2. The method according to claim 1, characterized in that, The step of installing monitoring points according to the preset locations of the OSProfiler monitoring framework in each service link of OpenStack includes: Implement event tracking for the HTTP request entry point process; Implement data tracking points for the database access process; Implement event tracking for remote procedure call protocol access tracing; Implement event tracking for external service call processes; Implement event tracking for thread execution.

3. The method according to any one of claims 1 to 2, characterized in that, The method further includes: The data standardization module processes link data from different service sources.

4. The method according to claim 3, characterized in that, The data standardization module processes link data from different service sources, including: When new link data is detected, the link data is collected and uploaded to the message queue; The message queue is polled to find heterogeneous link data generated by different service sources; The heterogeneous link data is standardized. After the standardization process is completed, the standardized link data is stored.

5. The method according to claim 4, characterized in that, The standardization process for the heterogeneous link data includes: Key features are extracted from the heterogeneous link data, and the data structure type is unified; The formats of the tracking identifier and span identifier in the heterogeneous link data are standardized.

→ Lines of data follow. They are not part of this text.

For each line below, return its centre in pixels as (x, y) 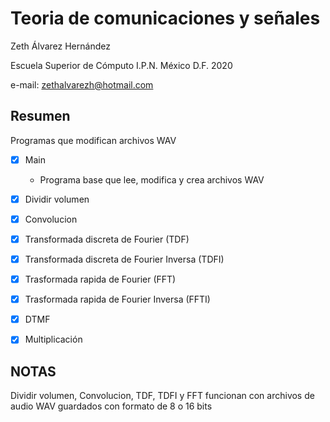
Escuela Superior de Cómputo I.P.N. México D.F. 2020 (121, 65)
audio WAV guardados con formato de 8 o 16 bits (111, 406)
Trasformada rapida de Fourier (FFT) (100, 279)
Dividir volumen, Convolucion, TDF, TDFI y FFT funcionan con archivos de (162, 396)
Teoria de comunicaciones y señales (165, 18)
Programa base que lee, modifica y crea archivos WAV (152, 179)
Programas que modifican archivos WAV (93, 140)
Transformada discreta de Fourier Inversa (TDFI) (124, 259)

6. A cloud platform service monitoring device, characterized in that, include: The instrumentation unit is configured to perform instrumentation based on the preset locations of the OSProfiler monitoring framework in each service link of OpenStack. The processing unit is configured to perform normalization processing on the link embedding points at the preset location, so that the link embedding points are set in the core dependency library; The refactoring unit is configured to replace the native implementation of the OSProfiler monitoring framework and refactor the OSProfiler monitoring framework. The monitoring unit is configured to monitor the OpenStack service links using the refactored OSProfiler monitoring framework; The standardization process for the link tracking points at the preset locations, ensuring that the link tracking points are set in the core dependency library, includes: Determine the process function corresponding to the service link where the preset location is located; Based on the process function, the link embedding points at the preset positions are moved to the core dependency library corresponding to the process function; Replace the native implementation of the OSProfiler monitoring framework, including: The native implementation of the OSProfiler monitoring framework is replaced with a tracing information database and a tracing programming interface.

7. A computer-readable storage medium having a computer program stored thereon, characterized in that, When the computer program is executed by a processor, it implements the method of any one of claims 1 to 5.

8. An electronic device comprising a storage medium, a processor, and a computer program stored on the storage medium and executable on the processor, characterized in that, When the processor executes the computer program, it implements the method of any one of claims 1 to 5.